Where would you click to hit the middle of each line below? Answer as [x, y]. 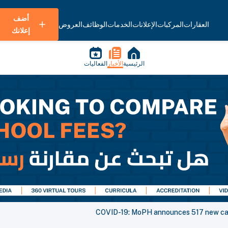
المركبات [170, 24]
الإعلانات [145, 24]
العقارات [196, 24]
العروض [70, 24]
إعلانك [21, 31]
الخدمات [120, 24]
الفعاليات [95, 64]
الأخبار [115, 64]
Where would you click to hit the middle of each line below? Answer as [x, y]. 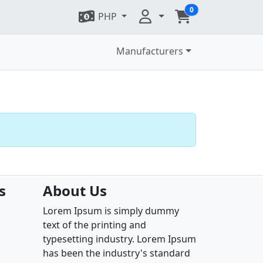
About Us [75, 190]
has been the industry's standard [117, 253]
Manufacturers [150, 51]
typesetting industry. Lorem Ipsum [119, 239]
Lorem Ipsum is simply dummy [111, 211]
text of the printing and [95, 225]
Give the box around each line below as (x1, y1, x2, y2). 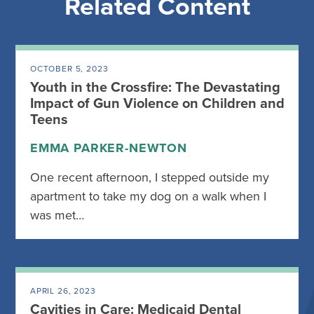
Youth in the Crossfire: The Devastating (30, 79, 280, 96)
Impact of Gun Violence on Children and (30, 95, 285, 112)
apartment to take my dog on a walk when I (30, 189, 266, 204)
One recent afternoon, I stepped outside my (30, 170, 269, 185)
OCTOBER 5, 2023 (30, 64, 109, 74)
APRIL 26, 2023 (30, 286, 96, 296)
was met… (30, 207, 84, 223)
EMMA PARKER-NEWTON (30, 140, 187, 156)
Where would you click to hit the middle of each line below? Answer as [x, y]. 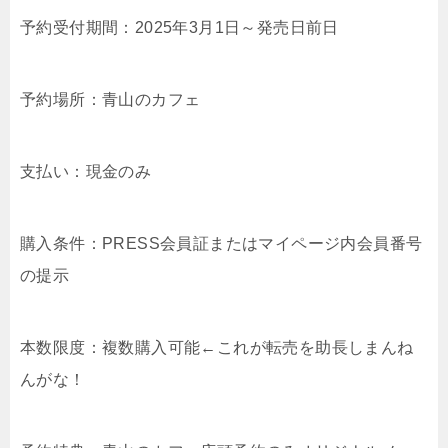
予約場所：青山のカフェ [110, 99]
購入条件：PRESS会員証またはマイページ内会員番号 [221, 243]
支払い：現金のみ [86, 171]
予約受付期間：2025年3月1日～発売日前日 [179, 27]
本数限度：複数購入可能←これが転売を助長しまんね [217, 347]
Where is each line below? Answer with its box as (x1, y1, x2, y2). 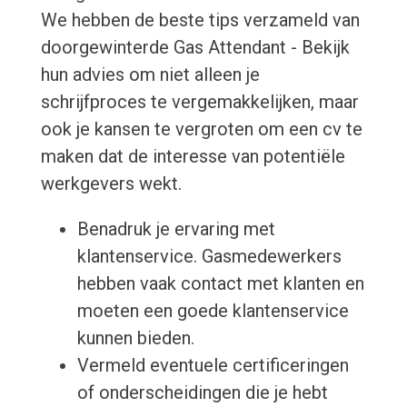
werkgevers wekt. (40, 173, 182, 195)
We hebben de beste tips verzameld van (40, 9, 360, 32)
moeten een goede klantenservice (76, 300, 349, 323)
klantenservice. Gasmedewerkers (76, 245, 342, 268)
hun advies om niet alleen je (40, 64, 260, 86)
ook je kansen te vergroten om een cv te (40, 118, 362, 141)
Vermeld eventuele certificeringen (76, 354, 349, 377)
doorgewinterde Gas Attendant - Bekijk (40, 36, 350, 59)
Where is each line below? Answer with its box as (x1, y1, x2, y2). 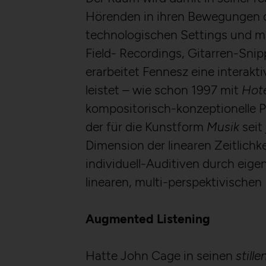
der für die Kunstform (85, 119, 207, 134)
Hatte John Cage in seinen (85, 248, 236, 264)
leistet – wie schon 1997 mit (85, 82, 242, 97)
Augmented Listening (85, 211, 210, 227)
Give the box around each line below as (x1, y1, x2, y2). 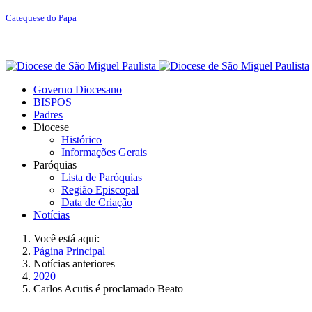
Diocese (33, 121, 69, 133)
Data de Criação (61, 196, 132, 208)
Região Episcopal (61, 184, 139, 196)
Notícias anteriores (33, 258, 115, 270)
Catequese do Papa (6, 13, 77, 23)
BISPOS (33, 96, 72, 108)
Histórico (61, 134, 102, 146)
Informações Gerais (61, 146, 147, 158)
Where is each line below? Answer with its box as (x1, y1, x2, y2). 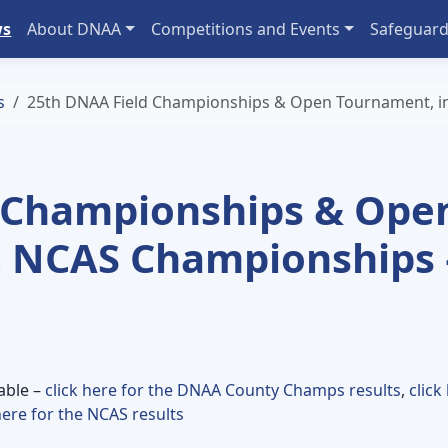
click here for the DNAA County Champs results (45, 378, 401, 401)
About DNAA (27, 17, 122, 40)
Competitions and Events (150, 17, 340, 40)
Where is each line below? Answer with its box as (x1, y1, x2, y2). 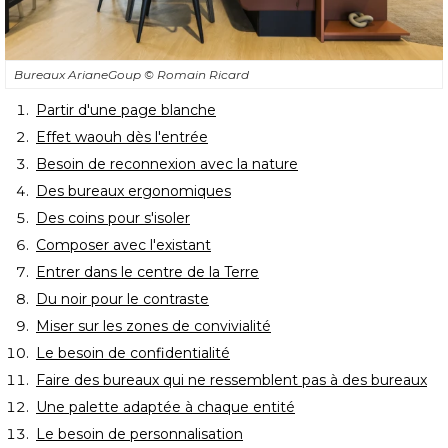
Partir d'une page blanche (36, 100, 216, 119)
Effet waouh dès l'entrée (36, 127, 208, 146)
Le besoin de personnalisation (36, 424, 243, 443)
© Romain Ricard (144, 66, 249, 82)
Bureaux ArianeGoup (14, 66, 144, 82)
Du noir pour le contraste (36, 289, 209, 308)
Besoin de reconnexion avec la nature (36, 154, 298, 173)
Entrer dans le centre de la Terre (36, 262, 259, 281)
───
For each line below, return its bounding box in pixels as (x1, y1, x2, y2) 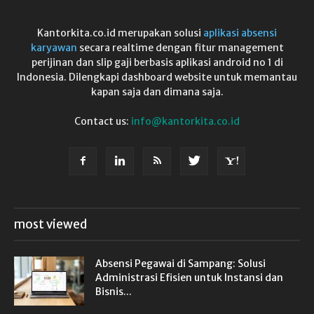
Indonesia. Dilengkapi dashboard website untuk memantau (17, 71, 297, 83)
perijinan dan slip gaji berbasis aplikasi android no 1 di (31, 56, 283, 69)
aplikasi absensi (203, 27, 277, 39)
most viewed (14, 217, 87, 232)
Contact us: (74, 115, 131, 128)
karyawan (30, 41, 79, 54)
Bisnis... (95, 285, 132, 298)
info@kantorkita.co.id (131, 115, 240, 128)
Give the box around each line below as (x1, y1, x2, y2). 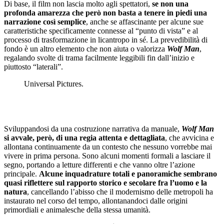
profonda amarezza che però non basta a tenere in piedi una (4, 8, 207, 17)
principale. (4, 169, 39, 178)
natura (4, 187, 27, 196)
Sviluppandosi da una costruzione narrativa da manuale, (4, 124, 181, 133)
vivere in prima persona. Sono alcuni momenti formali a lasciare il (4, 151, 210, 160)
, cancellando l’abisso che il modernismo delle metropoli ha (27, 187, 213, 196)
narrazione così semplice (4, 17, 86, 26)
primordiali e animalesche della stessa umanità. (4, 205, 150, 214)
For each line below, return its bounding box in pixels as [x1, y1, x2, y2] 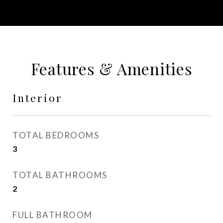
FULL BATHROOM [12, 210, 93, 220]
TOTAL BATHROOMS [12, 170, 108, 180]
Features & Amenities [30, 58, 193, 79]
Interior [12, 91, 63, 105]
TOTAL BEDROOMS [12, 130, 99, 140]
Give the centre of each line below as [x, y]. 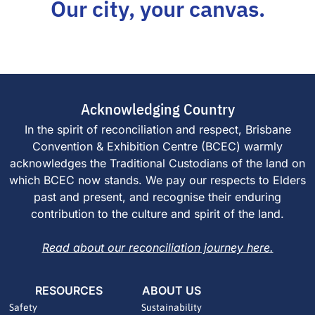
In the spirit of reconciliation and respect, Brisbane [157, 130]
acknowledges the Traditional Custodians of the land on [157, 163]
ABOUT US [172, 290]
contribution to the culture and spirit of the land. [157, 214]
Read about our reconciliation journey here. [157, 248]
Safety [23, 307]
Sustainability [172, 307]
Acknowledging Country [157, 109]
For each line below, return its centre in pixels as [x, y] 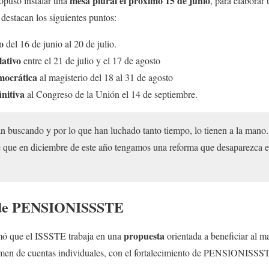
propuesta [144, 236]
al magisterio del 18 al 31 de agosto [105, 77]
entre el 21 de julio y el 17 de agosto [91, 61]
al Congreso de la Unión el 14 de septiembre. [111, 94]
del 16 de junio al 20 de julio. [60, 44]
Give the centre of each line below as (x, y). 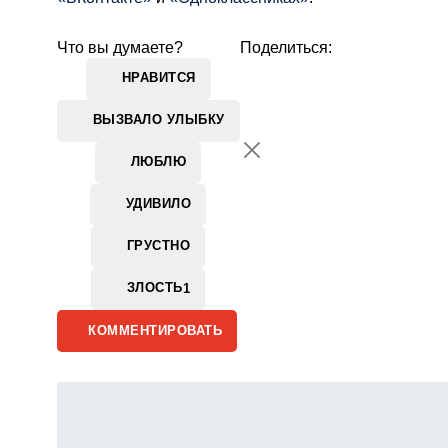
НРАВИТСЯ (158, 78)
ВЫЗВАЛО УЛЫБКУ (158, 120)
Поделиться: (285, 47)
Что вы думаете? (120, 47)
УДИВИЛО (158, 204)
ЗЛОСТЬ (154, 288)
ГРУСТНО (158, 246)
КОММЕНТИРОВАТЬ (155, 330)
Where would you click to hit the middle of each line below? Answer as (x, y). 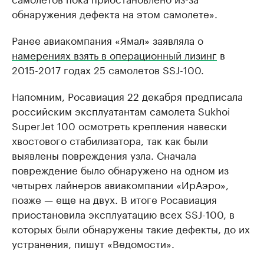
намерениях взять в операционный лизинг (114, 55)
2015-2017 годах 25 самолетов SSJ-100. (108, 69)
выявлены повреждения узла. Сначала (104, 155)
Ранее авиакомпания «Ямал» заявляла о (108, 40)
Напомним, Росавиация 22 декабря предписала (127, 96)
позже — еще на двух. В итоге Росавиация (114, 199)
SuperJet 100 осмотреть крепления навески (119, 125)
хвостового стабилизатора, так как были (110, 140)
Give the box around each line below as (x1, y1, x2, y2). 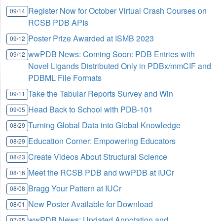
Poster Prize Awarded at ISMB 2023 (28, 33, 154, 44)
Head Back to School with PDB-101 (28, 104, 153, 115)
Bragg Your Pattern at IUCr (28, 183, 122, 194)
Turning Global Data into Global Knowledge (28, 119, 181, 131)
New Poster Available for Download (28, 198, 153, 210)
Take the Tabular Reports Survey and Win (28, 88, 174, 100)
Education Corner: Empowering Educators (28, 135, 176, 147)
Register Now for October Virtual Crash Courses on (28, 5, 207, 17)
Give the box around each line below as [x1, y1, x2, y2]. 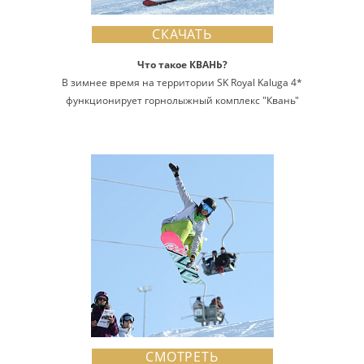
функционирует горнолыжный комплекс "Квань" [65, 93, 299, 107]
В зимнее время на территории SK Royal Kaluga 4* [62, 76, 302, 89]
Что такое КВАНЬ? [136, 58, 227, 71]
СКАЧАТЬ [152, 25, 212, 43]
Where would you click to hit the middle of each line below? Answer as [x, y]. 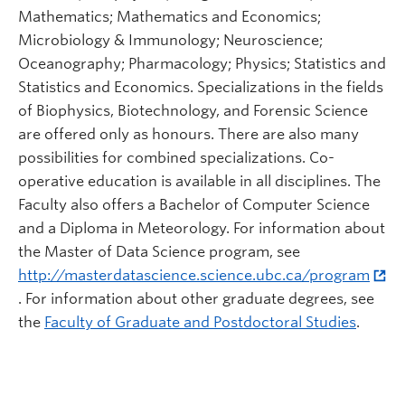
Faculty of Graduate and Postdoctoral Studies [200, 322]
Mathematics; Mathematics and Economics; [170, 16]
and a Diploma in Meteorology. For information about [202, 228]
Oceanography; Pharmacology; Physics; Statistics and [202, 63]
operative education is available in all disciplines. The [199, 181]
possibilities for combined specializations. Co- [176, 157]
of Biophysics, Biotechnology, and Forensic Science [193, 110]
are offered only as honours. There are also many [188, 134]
───
Directions for this task
In the data above, find the line containing "الفعاليات [95, 64]" and the line containing "Impact of Gun". Copy exactly the stretch from the first through the second, both included, leaving out any picture.

Result of this task
الفعاليات [95, 64]
الأخبار [115, 64]
Where would you click to hit the middle of each line below? Answer as [x, y]. 
About Us [75, 190]
has been the industry's standard [117, 253]
Manufacturers [150, 51]
typesetting industry. Lorem Ipsum [119, 239]
Lorem Ipsum is simply dummy [111, 211]
text of the printing and [95, 225]
Give the box around each line below as (x1, y1, x2, y2). 
Youth in the Crossfire: The Devastating (30, 79, 280, 96)
Impact of Gun Violence on Children and (30, 95, 285, 112)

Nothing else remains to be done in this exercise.